• _Exercise description_
From the data underneath, reproduce exactly the stretch that begins at the line with "acid (PAM);" and ends after the line with "internal 09/25/2024 XRay iron;".

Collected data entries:
[Start of section]

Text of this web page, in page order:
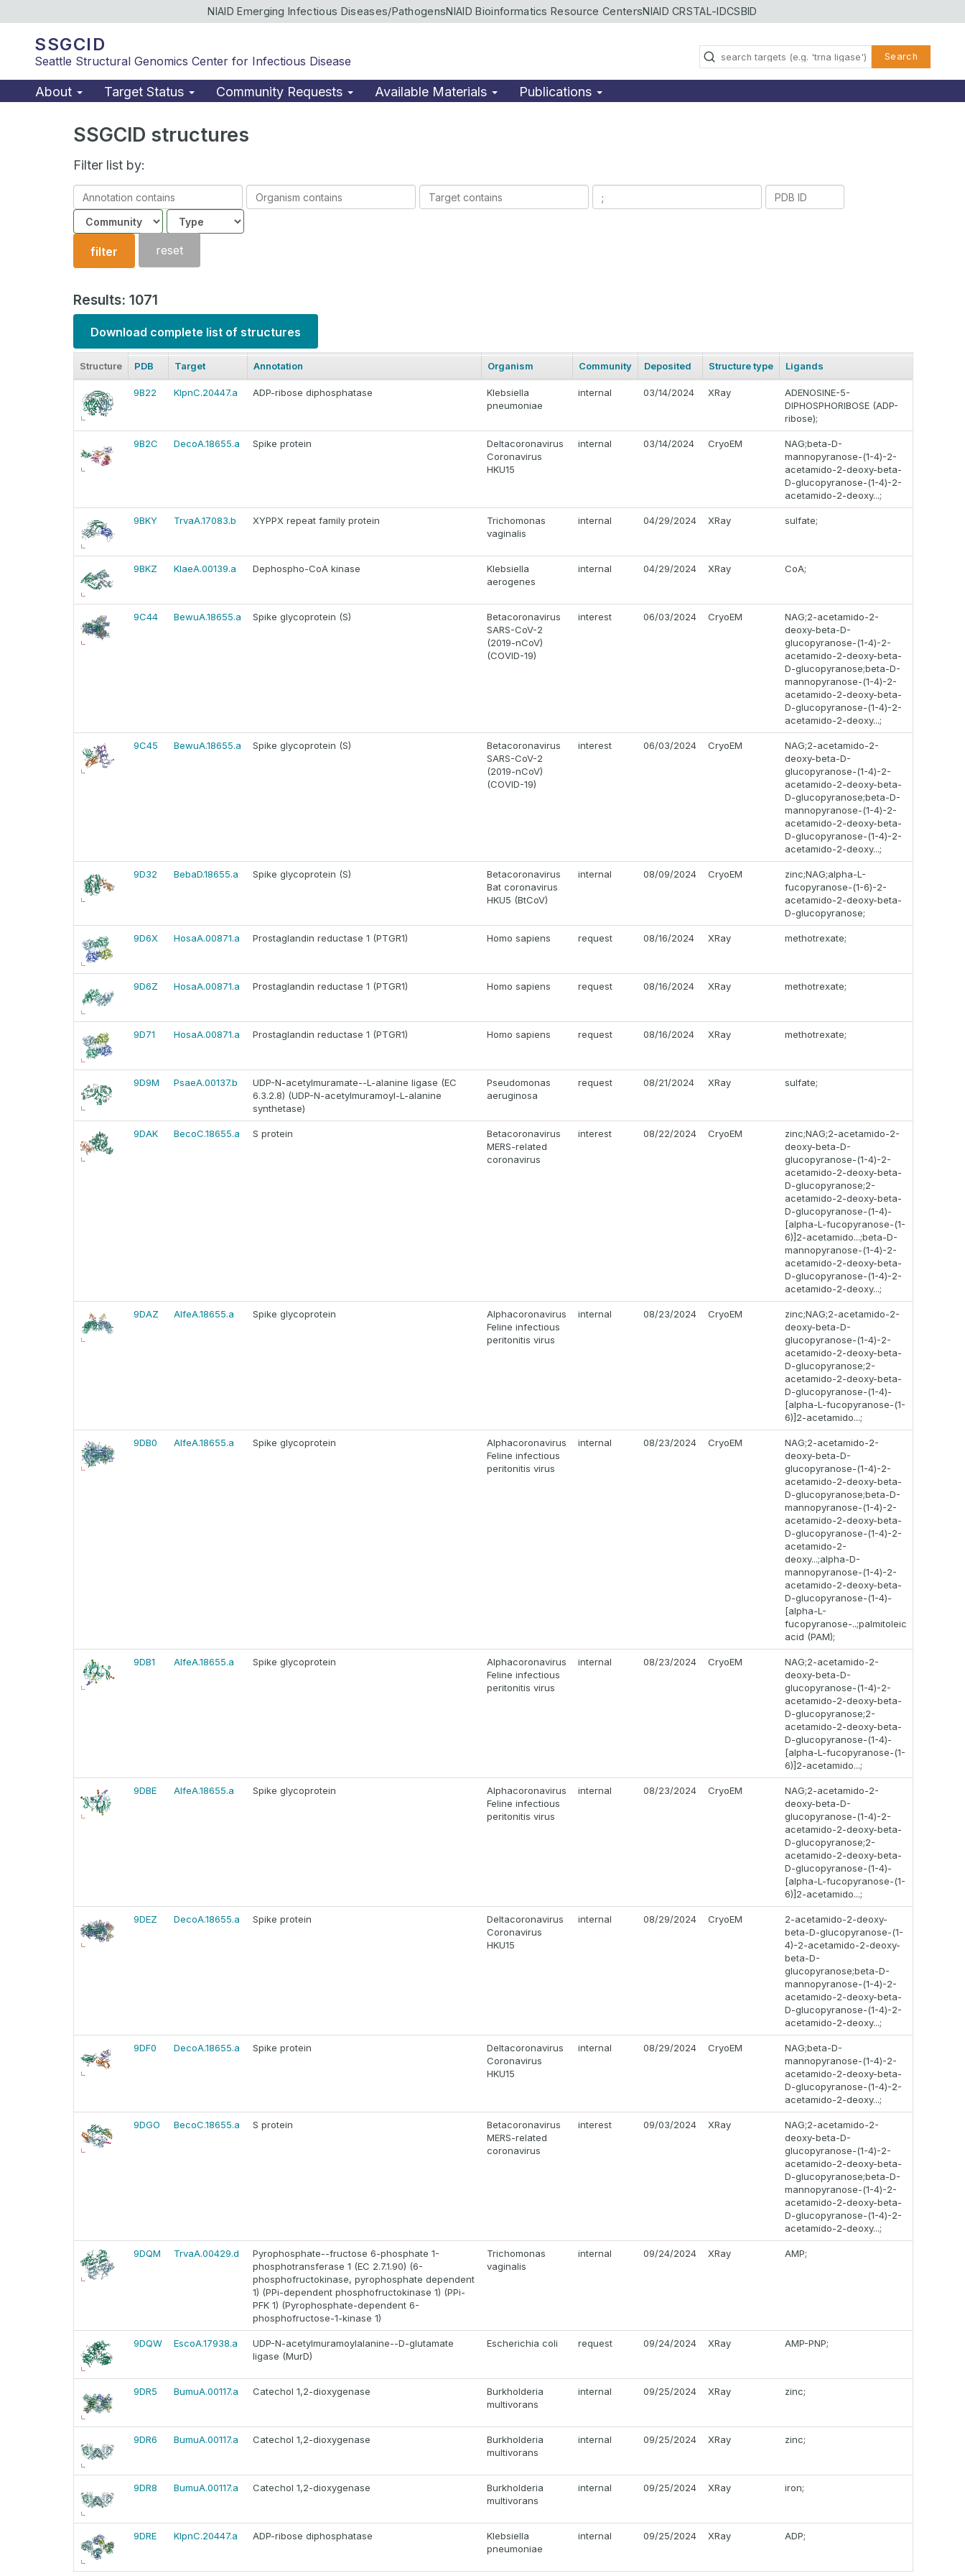
NIAID Emerging Infectious Diseases/PathogensNIAID Bioinformatics Resource CentersNIAID CRSTAL-IDCSBID
SSGCID
Seattle Structural Genomics Center for Infectious Disease Search
About Target Status Community Requests Available Materials Publications
SSGCID structures
Filter list by:
Annotation
contains
Organism
contains
Target
contains
Ligands
contains
PDB
Community
Structure
type
filter reset
Results: 1071
Download complete list of structures
Structure PDB Target Annotation Organism Community Deposited Structure type Ligands
9B22 KlpnC.20447.a ADP-ribose diphosphatase
Klebsiella
pneumoniae
internal 03/14/2024 XRay
ADENOSINE-5-
DIPHOSPHORIBOSE (ADP-
ribose);
9B2C DecoA.18655.a Spike protein
Deltacoronavirus
Coronavirus
HKU15
internal 03/14/2024 CryoEM
NAG;beta-D-
mannopyranose-(1-4)-2-
acetamido-2-deoxy-beta-
D-glucopyranose-(1-4)-2-
acetamido-2-deoxy...;
9BKY TrvaA.17083.b XYPPX repeat family protein
Trichomonas
vaginalis
internal 04/29/2024 XRay sulfate;
9BKZ KlaeA.00139.a Dephospho-CoA kinase
Klebsiella
aerogenes
internal 04/29/2024 XRay CoA;
9C44 BewuA.18655.a Spike glycoprotein (S)
Betacoronavirus
SARS-CoV-2
(2019-nCoV)
(COVID-19)
interest 06/03/2024 CryoEM
NAG;2-acetamido-2-
deoxy-beta-D-
glucopyranose-(1-4)-2-
acetamido-2-deoxy-beta-
D-glucopyranose;beta-D-
mannopyranose-(1-4)-2-
acetamido-2-deoxy-beta-
D-glucopyranose-(1-4)-2-
acetamido-2-deoxy...;
9C45 BewuA.18655.a Spike glycoprotein (S)
Betacoronavirus
SARS-CoV-2
(2019-nCoV)
(COVID-19)
interest 06/03/2024 CryoEM
NAG;2-acetamido-2-
deoxy-beta-D-
glucopyranose-(1-4)-2-
acetamido-2-deoxy-beta-
D-glucopyranose;beta-D-
mannopyranose-(1-4)-2-
acetamido-2-deoxy-beta-
D-glucopyranose-(1-4)-2-
acetamido-2-deoxy...;
9D32 BebaD.18655.a Spike glycoprotein (S)
Betacoronavirus
Bat coronavirus
HKU5 (BtCoV)
internal 08/09/2024 CryoEM
zinc;NAG;alpha-L-
fucopyranose-(1-6)-2-
acetamido-2-deoxy-beta-
D-glucopyranose;
9D6X HosaA.00871.a Prostaglandin reductase 1 (PTGR1) Homo sapiens request 08/16/2024 XRay methotrexate;
9D6Z HosaA.00871.a Prostaglandin reductase 1 (PTGR1) Homo sapiens request 08/16/2024 XRay methotrexate;
9D71 HosaA.00871.a Prostaglandin reductase 1 (PTGR1) Homo sapiens request 08/16/2024 XRay methotrexate;
9D9M PsaeA.00137.b
UDP-N-acetylmuramate--L-alanine ligase (EC
6.3.2.8) (UDP-N-acetylmuramoyl-L-alanine
synthetase)
Pseudomonas
aeruginosa
request 08/21/2024 XRay sulfate;
9DAK BecoC.18655.a S protein
Betacoronavirus
MERS-related
coronavirus
interest 08/22/2024 CryoEM
zinc;NAG;2-acetamido-2-
deoxy-beta-D-
glucopyranose-(1-4)-2-
acetamido-2-deoxy-beta-
D-glucopyranose;2-
acetamido-2-deoxy-beta-
D-glucopyranose-(1-4)-
[alpha-L-fucopyranose-(1-
6)]2-acetamido...;beta-D-
mannopyranose-(1-4)-2-
acetamido-2-deoxy-beta-
D-glucopyranose-(1-4)-2-
acetamido-2-deoxy...;
9DAZ AlfeA.18655.a Spike glycoprotein
Alphacoronavirus
Feline infectious
peritonitis virus
internal 08/23/2024 CryoEM
zinc;NAG;2-acetamido-2-
deoxy-beta-D-
glucopyranose-(1-4)-2-
acetamido-2-deoxy-beta-
D-glucopyranose;2-
acetamido-2-deoxy-beta-
D-glucopyranose-(1-4)-
[alpha-L-fucopyranose-(1-
6)]2-acetamido...;
9DB0 AlfeA.18655.a Spike glycoprotein
Alphacoronavirus
Feline infectious
peritonitis virus
internal 08/23/2024 CryoEM
NAG;2-acetamido-2-
deoxy-beta-D-
glucopyranose-(1-4)-2-
acetamido-2-deoxy-beta-
D-glucopyranose;beta-D-
mannopyranose-(1-4)-2-
acetamido-2-deoxy-beta-
D-glucopyranose-(1-4)-2-
acetamido-2-
deoxy...;alpha-D-
mannopyranose-(1-4)-2-
acetamido-2-deoxy-beta-
D-glucopyranose-(1-4)-
[alpha-L-
fucopyranose-..;palmitoleic
acid (PAM);
9DB1 AlfeA.18655.a Spike glycoprotein
Alphacoronavirus
Feline infectious
peritonitis virus
internal 08/23/2024 CryoEM
NAG;2-acetamido-2-
deoxy-beta-D-
glucopyranose-(1-4)-2-
acetamido-2-deoxy-beta-
D-glucopyranose;2-
acetamido-2-deoxy-beta-
D-glucopyranose-(1-4)-
[alpha-L-fucopyranose-(1-
6)]2-acetamido...;
9DBE AlfeA.18655.a Spike glycoprotein
Alphacoronavirus
Feline infectious
peritonitis virus
internal 08/23/2024 CryoEM
NAG;2-acetamido-2-
deoxy-beta-D-
glucopyranose-(1-4)-2-
acetamido-2-deoxy-beta-
D-glucopyranose;2-
acetamido-2-deoxy-beta-
D-glucopyranose-(1-4)-
[alpha-L-fucopyranose-(1-
6)]2-acetamido...;
9DEZ DecoA.18655.a Spike protein
Deltacoronavirus
Coronavirus
HKU15
internal 08/29/2024 CryoEM
2-acetamido-2-deoxy-
beta-D-glucopyranose-(1-
4)-2-acetamido-2-deoxy-
beta-D-
glucopyranose;beta-D-
mannopyranose-(1-4)-2-
acetamido-2-deoxy-beta-
D-glucopyranose-(1-4)-2-
acetamido-2-deoxy...;
9DF0 DecoA.18655.a Spike protein
Deltacoronavirus
Coronavirus
HKU15
internal 08/29/2024 CryoEM
NAG;beta-D-
mannopyranose-(1-4)-2-
acetamido-2-deoxy-beta-
D-glucopyranose-(1-4)-2-
acetamido-2-deoxy...;
9DGO BecoC.18655.a S protein
Betacoronavirus
MERS-related
coronavirus
interest 09/03/2024 XRay
NAG;2-acetamido-2-
deoxy-beta-D-
glucopyranose-(1-4)-2-
acetamido-2-deoxy-beta-
D-glucopyranose;beta-D-
mannopyranose-(1-4)-2-
acetamido-2-deoxy-beta-
D-glucopyranose-(1-4)-2-
acetamido-2-deoxy...;
9DQM TrvaA.00429.d
Pyrophosphate--fructose 6-phosphate 1-
phosphotransferase 1 (EC 2.7.1.90) (6-
phosphofructokinase, pyrophosphate dependent
1) (PPi-dependent phosphofructokinase 1) (PPi-
PFK 1) (Pyrophosphate-dependent 6-
phosphofructose-1-kinase 1)
Trichomonas
vaginalis
internal 09/24/2024 XRay AMP;
9DQW EscoA.17938.a
UDP-N-acetylmuramoylalanine--D-glutamate
ligase (MurD)
Escherichia coli request 09/24/2024 XRay AMP-PNP;
9DR5 BumuA.00117.a Catechol 1,2-dioxygenase
Burkholderia
multivorans
internal 09/25/2024 XRay zinc;
9DR6 BumuA.00117.a Catechol 1,2-dioxygenase
Burkholderia
multivorans
internal 09/25/2024 XRay zinc;
9DR8 BumuA.00117.a Catechol 1,2-dioxygenase
Burkholderia
multivorans
internal 09/25/2024 XRay iron;
9DRE KlpnC.20447.a ADP-ribose diphosphatase
Klebsiella
pneumoniae
internal 09/25/2024 XRay ADP;
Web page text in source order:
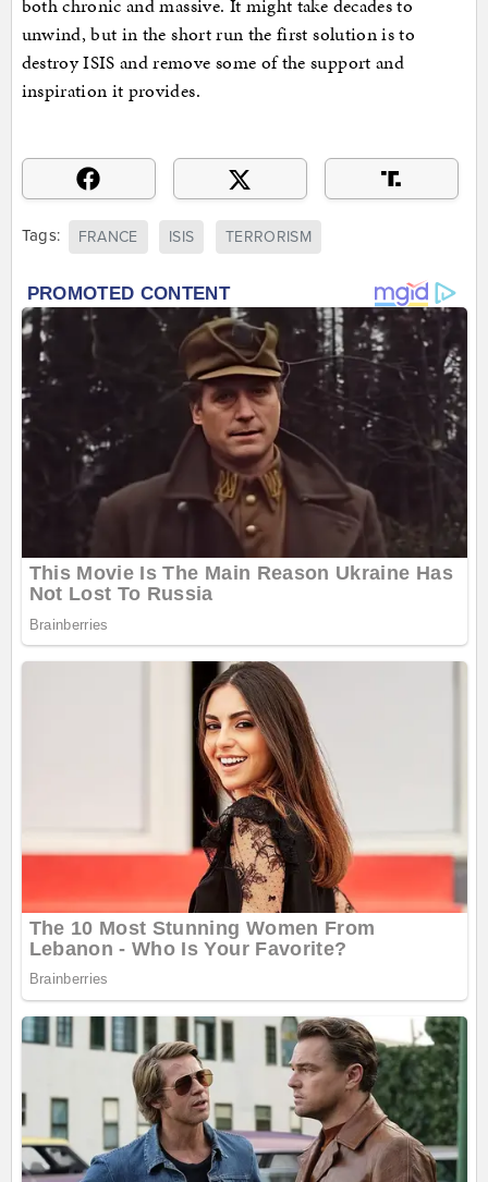
both chronic and massive. It might take decades to
unwind, but in the short run the first solution is to
destroy ISIS and remove some of the support and
inspiration it provides.
Tags: FRANCE ISIS TERRORISM
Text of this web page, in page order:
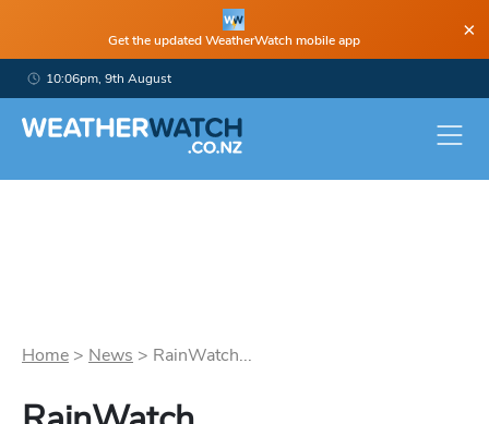
Get the updated WeatherWatch mobile app ×
10:06pm, 9th August
Home > News > RainWatch...

[End of section]

• _Result of the exercise_
acid (PAM);
9DB1 AlfeA.18655.a Spike glycoprotein
Alphacoronavirus
Feline infectious
peritonitis virus
internal 08/23/2024 CryoEM
NAG;2-acetamido-2-
deoxy-beta-D-
glucopyranose-(1-4)-2-
acetamido-2-deoxy-beta-
D-glucopyranose;2-
acetamido-2-deoxy-beta-
D-glucopyranose-(1-4)-
[alpha-L-fucopyranose-(1-
6)]2-acetamido...;
9DBE AlfeA.18655.a Spike glycoprotein
Alphacoronavirus
Feline infectious
peritonitis virus
internal 08/23/2024 CryoEM
NAG;2-acetamido-2-
deoxy-beta-D-
glucopyranose-(1-4)-2-
acetamido-2-deoxy-beta-
D-glucopyranose;2-
acetamido-2-deoxy-beta-
D-glucopyranose-(1-4)-
[alpha-L-fucopyranose-(1-
6)]2-acetamido...;
9DEZ DecoA.18655.a Spike protein
Deltacoronavirus
Coronavirus
HKU15
internal 08/29/2024 CryoEM
2-acetamido-2-deoxy-
beta-D-glucopyranose-(1-
4)-2-acetamido-2-deoxy-
beta-D-
glucopyranose;beta-D-
mannopyranose-(1-4)-2-
acetamido-2-deoxy-beta-
D-glucopyranose-(1-4)-2-
acetamido-2-deoxy...;
9DF0 DecoA.18655.a Spike protein
Deltacoronavirus
Coronavirus
HKU15
internal 08/29/2024 CryoEM
NAG;beta-D-
mannopyranose-(1-4)-2-
acetamido-2-deoxy-beta-
D-glucopyranose-(1-4)-2-
acetamido-2-deoxy...;
9DGO BecoC.18655.a S protein
Betacoronavirus
MERS-related
coronavirus
interest 09/03/2024 XRay
NAG;2-acetamido-2-
deoxy-beta-D-
glucopyranose-(1-4)-2-
acetamido-2-deoxy-beta-
D-glucopyranose;beta-D-
mannopyranose-(1-4)-2-
acetamido-2-deoxy-beta-
D-glucopyranose-(1-4)-2-
acetamido-2-deoxy...;
9DQM TrvaA.00429.d
Pyrophosphate--fructose 6-phosphate 1-
phosphotransferase 1 (EC 2.7.1.90) (6-
phosphofructokinase, pyrophosphate dependent
1) (PPi-dependent phosphofructokinase 1) (PPi-
PFK 1) (Pyrophosphate-dependent 6-
phosphofructose-1-kinase 1)
Trichomonas
vaginalis
internal 09/24/2024 XRay AMP;
9DQW EscoA.17938.a
UDP-N-acetylmuramoylalanine--D-glutamate
ligase (MurD)
Escherichia coli request 09/24/2024 XRay AMP-PNP;
9DR5 BumuA.00117.a Catechol 1,2-dioxygenase
Burkholderia
multivorans
internal 09/25/2024 XRay zinc;
9DR6 BumuA.00117.a Catechol 1,2-dioxygenase
Burkholderia
multivorans
internal 09/25/2024 XRay zinc;
9DR8 BumuA.00117.a Catechol 1,2-dioxygenase
Burkholderia
multivorans
internal 09/25/2024 XRay iron;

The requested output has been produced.